#### SUPPLIED MATERIAL

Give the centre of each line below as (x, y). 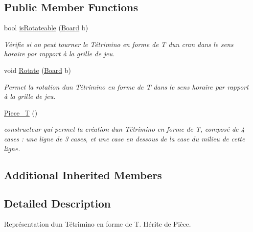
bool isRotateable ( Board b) (46, 28)
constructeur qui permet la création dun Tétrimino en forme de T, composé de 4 (124, 129)
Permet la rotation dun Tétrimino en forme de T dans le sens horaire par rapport (126, 86)
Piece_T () (21, 112)
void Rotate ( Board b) (37, 70)
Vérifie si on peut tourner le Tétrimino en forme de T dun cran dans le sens (119, 44)
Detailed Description (57, 203)
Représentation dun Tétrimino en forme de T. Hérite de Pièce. (98, 224)
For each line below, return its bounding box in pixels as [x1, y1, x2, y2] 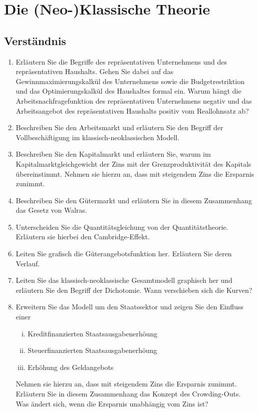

########

WHAT IS BEING ASKED: Set down all of the entries precisely and keep the pictures out of the copy.

EXPECTED ANSWER:
Give the centre of each line below as (x, y). 
bool isRotateable ( Board b) (46, 28)
constructeur qui permet la création dun Tétrimino en forme de T, composé de 4 (124, 129)
Permet la rotation dun Tétrimino en forme de T dans le sens horaire par rapport (126, 86)
Piece_T () (21, 112)
void Rotate ( Board b) (37, 70)
Vérifie si on peut tourner le Tétrimino en forme de T dun cran dans le sens (119, 44)
Detailed Description (57, 203)
Représentation dun Tétrimino en forme de T. Hérite de Pièce. (98, 224)
For each line below, return its bounding box in pixels as [x1, y1, x2, y2] 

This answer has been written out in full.